Should you be in any doubt at all about Catholicism's fixation upon all things infernal, Müller will make it perfectly clear - with her multiple, magnificent, open-wounded, blood-streaming, fire-and-brimstone pastiche tableaux - precisely why The Organised Religion of Ultimate Suffering is the least likely of all to allay her fears of death and indeed what is claimed to lie thereafter.

They're no more gruesome than the originals.

However, what made me howl with laughter - and this a screamingly funny book in places - was how Buddhism and yoga managed to fit that moribund bill as well.

The Buddhist practice of Sokushinbutsu, or self-mummification, makes Christian monks' masochistic self-flagellation look like a mild form of exfoliation. It involves three phases of a thousand days each, and an increasingly austere diet plan which begins with nuts and seeds only, then descends into Urushi tea from a tree whose juice is usually used for varnish. This induces vomiting, perspiration and excessive urination (with no extra-glossy coat to show for it) and - oh dear - it all grows so much morbidly worse. You'll never look at the lotus position in quite the same way. Indeed, should you decide to practise Sokushinbutsu, you'll never look at anything at all, ever again.

"Reportedly, Yoga has many benefits," the chapter begins benignly enough, although that Buddha's a bit boss-eyed! "It helps me to relax," she continues, crammed into a train carriage you can almost smell. "Yoga gives me the feeling of being taller..." she reports, straddled over an autobahn like a deutsch dominatrix version of 'The Attack Of The 50ft Woman' "... and I don't know how I was able to lead a life without abdominal muscles before."

Shame they don't come covered with a layer of skin. Apparently yoga sessions culminate in the corpse pose, which certainly leaves you with something to meditate upon.
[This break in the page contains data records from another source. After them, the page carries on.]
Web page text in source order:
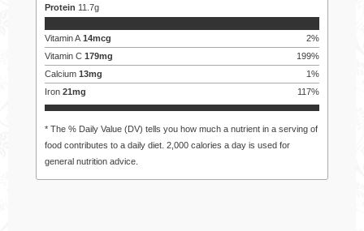
Protein 11.7g
Vitamin A 14mcg 2%
Vitamin C 179mg 199%
Calcium 13mg 1 %
Iron 21 mg 117%
* The % Daily Value (DV) tells you how much a nutrient in a serving of
food contributes to a daily diet. 2,000 calories a day is used for
general nutrition advice.
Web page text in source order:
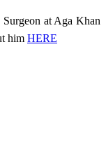
at Aga Khan
him HERE​
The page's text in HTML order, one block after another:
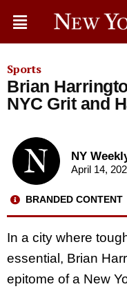
Sports
Brian
NYC Grit and
NY
April 14,
BRANDED CONTENT
In a city where
essential, Brian
epitome of a New
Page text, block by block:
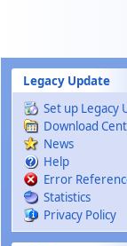
Legacy Update
Set up Legacy
Download
News
Help
Error
Statistics
Privacy Policy
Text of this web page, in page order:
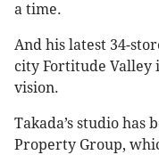
a time.
And his latest 34-
city Fortitude Valley
vision.
Takada’s studio has
Property Group,
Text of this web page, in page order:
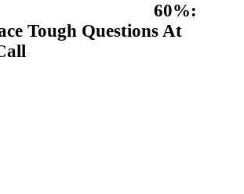
60%:
Tough Questions At
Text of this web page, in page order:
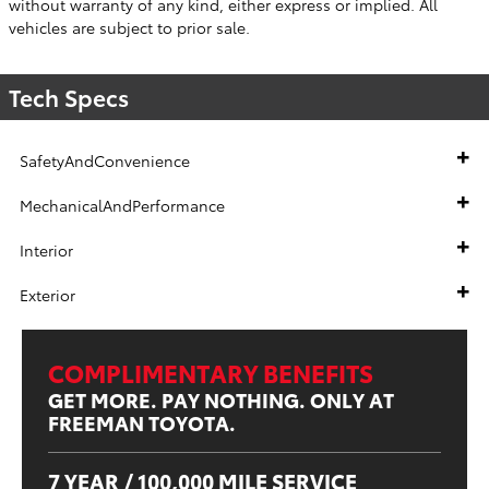
vehicles are subject to prior sale.
Tech Specs
SafetyAndConvenience
MechanicalAndPerformance
Interior
Exterior
COMPLIMENTARY BENEFITS
GET MORE. PAY NOTHING. ONLY AT
FREEMAN TOYOTA.
7 YEAR / 100,000 MILE SERVICE
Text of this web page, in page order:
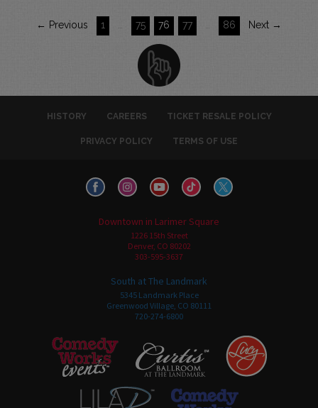
← Previous 1 … 75 76 77 … 86 Next →
HISTORY CAREERS TICKET RESALE POLICY
PRIVACY POLICY TERMS OF USE
Downtown in Larimer Square
1226 15th Street
Denver, CO 80202
303-595-3637
South at The Landmark
5345 Landmark Place
Greenwood Village, CO 80111
720-274-6800
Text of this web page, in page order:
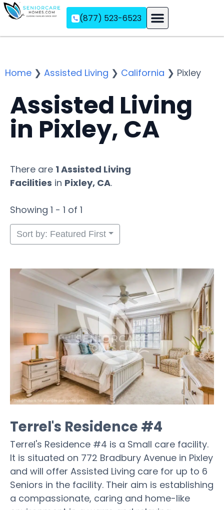
(877) 523-6523
Home ❯ Assisted Living ❯ California ❯ Pixley
Assisted Living
in Pixley, CA
There are 1 Assisted Living
Facilities in Pixley, CA.
Showing 1 - 1 of 1
Sort by: Featured First
Terrel's Residence #4
Terrel's Residence #4 is a Small care facility.
It is situated on 772 Bradbury Avenue in Pixley
and will offer Assisted Living care for up to 6
Seniors in the facility. Their aim is establishing
a compassionate, caring and home-like
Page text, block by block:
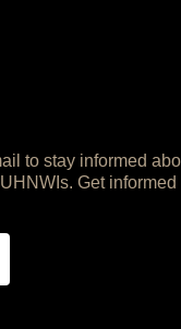
to stay informed
Get
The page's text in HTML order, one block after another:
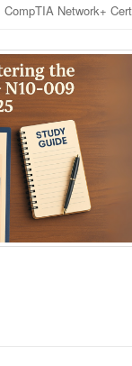
CompTIA Network+
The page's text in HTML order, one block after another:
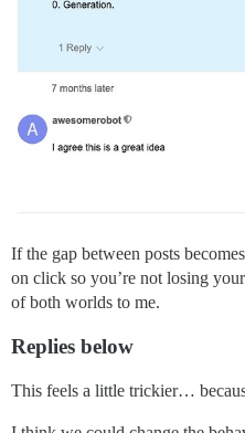
If the gap between posts
on click so you’re not losing
of both worlds to me.
Replies below
This feels a little trickier…
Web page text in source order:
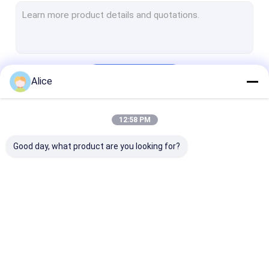
Dried Chilli Seeds
Alice
12:58 PM
Good day, what product are you looking for?
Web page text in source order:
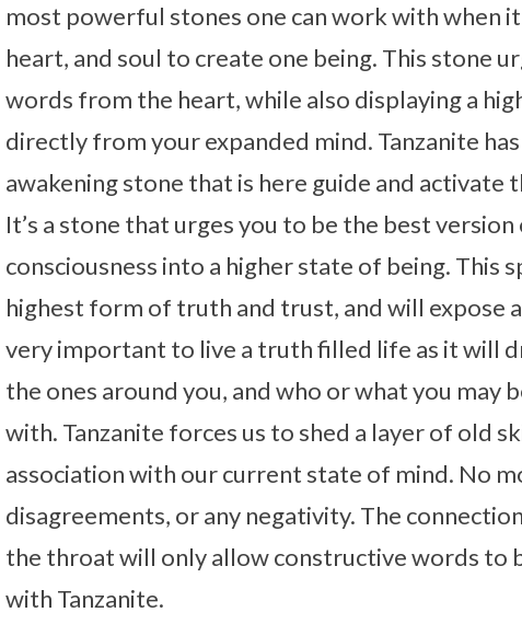
most powerful stones one can work with when
heart, and soul to create one being. This stone
words from the heart, while also displaying a
directly from your expanded mind. Tanzanite
awakening stone that is here guide and activate
It’s a stone that urges you to be the best
consciousness into a higher state of being. This
highest form of truth and trust, and will expose
very important to live a truth filled life as it will
the ones around you, and who or what you may
with. Tanzanite forces us to shed a layer of old
association with our current state of mind. No
disagreements, or any negativity. The
the throat will only allow constructive words to
with Tanzanite.
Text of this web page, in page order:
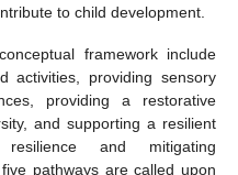
to child development.
framework include
activities, providing sensory
providing a restorative
and supporting a resilient
and mitigating
pathways are called upon

If the graphic novel's general gist hasn't struck you yet, let me elucidate: nine semi-satirical, autobiographical essays in which Eva dwells on death. Unexpectedly, one is narrated by herself as a pensioner (she isn't), another from her younger brother's point of view. Their parents are violent, squabbling nightmares.
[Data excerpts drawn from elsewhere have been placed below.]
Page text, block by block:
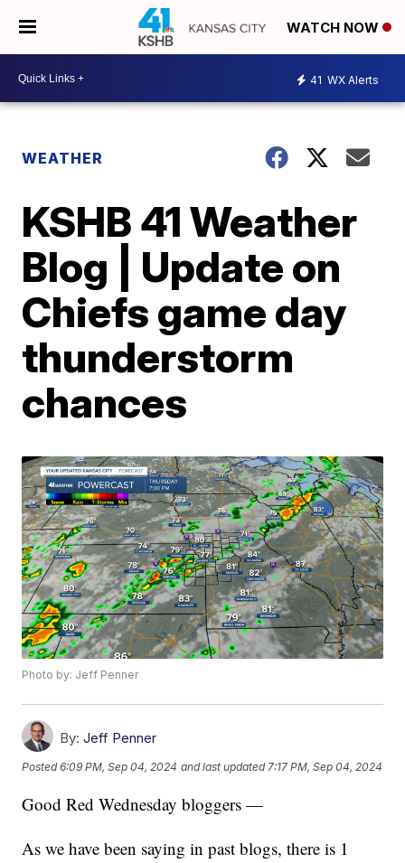
WATCH NOW
41 WX Alerts
WEATHER
KSHB 41 Weather
Blog | Update on
Chiefs game day
thunderstorm
chances
Photo by: Jeff Penner
By: Jeff Penner
Posted6:09 PM, Sep 04, 2024 and last updated 7:17 PM, Sep 04, 2024
Good Red Wednesday bloggers —
As we have been saying in past blogs, there is 1
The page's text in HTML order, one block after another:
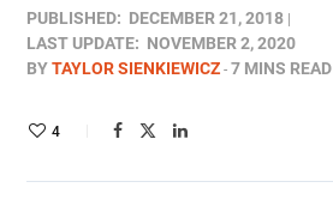
PUBLISHED: DECEMBER 21, 2018
LAST UPDATE: NOVEMBER 2, 2020
BYTAYLOR SIENKIEWICZ 7 MINS READ
4
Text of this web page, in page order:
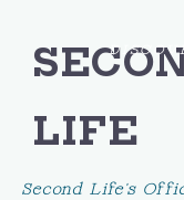
LIFE
Second Life's
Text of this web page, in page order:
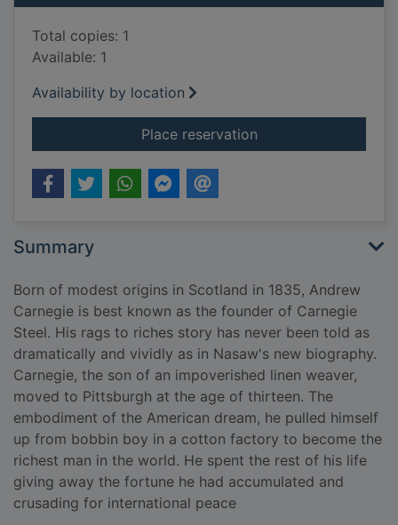
Total copies: 1
Available: 1
Availability by location
Place reservationfor Andrew Carnegie
Summary
Born of modest origins in Scotland in 1835, Andrew
Carnegie is best known as the founder of Carnegie
Steel. His rags to riches story has never been told as
dramatically and vividly as in Nasaw's new biography.
Carnegie, the son of an impoverished linen weaver,
moved to Pittsburgh at the age of thirteen. The
embodiment of the American dream, he pulled himself
up from bobbin boy in a cotton factory to become the
richest man in the world. He spent the rest of his life
giving away the fortune he had accumulated and
crusading for international peace
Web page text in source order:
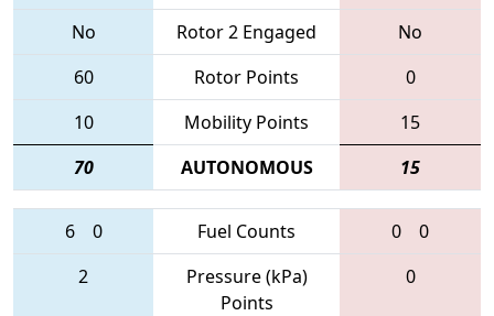
No
Rotor 2 Engaged
No
60
Rotor Points
0
10
Mobility Points
15
70
AUTONOMOUS 15
6 0 Fuel Counts 0
0
2
Pressure (kPa)
Points
0
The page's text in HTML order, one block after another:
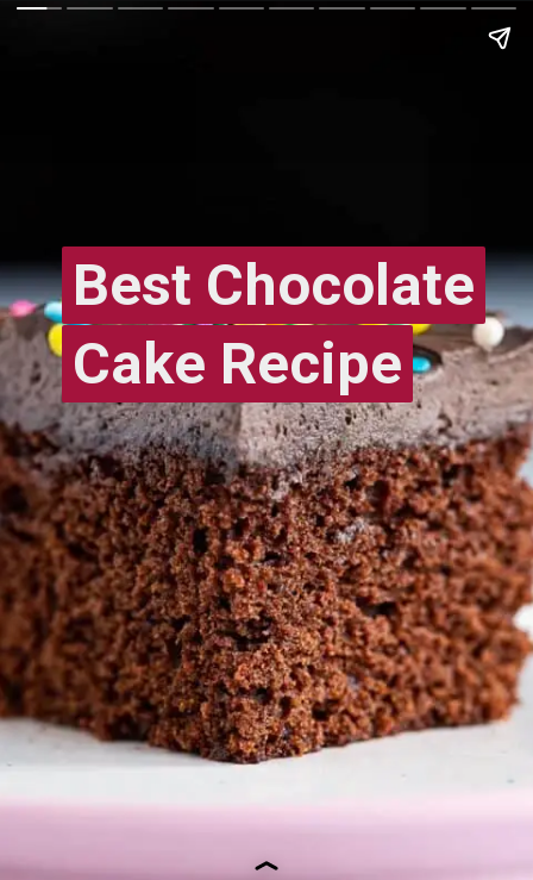
Best Chocolate
Cake Recipe
Best Chocolate
Cake Recipe
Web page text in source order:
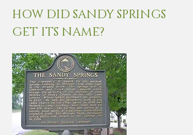
HOW DID SANDY SPRINGS
GET ITS NAME?

"Stop eating," nags her mother (quite quietly for her). "You're getting fatter and fatter."

Müller declines to sign-post this, but she's actually slicing a cucumber.

It's easy to see why Eva grew up with an obsessive fear of death. Even though Catholicism got its insidiously grim grip on her (through her grandparents; her grandmother collected obituaries, her granddad attended every funeral on offer, regardless of whether he was acquainted with the deceased), this was the era of appalling African famine, broadcast internationally, and Eva began musing on a worldwide food shortage which might extend to Germany. Oh, and her Aunt contracted polio at Eva's early age and do you remember that grimmest of grim things which we called the Iron Lung AKA Steel Coffin? It instilled in her the certain knowledge that children can die. She stopped sleeping, so they took her to a doctor.

"Well, young lady, tell me, what's going on? Why don't you want to fall asleep at night? Are you afraid of monsters?"
"No! I'm afraid I won't wake up again."

Which is inarguably more rational.

Eva soon found an expanded wealth of things to fret about, then there's this:

"As a child, I was very sure I was going to Hell."

The pre-teen holds her hand out to the horn-ed one:

"Hello, Satan,
"Last week I took a dead mouse out of a mouse-trap and put it into grandpa's hat...
"I smashed a cellar window with a football...
"I secretly took sweets from Mama's hiding place without asking her. I gave the cat Papa's beer. I rode my bike much further than I'm allowed. I bought four cigarettes with my lunch money and smoked them behind the church."

Satan genially reaches out to shake Eva's hand. He's very smart in his Sunday best!

"Hello, nice to meet you. As you know, these are all sins. Please follow me."

Little details, like his tie matching the red of his hands, hair, face and tail, made me smile.

Same goes for the Terminator eyes of the German Chancellor boring bright red out of his campaign poster preaching "Liberty, Prosperity, Security".

I learned words like 'Angslust' for when fear becomes exciting. This explains Alton Towers.

But I'm not even going to talk about the teeth episode.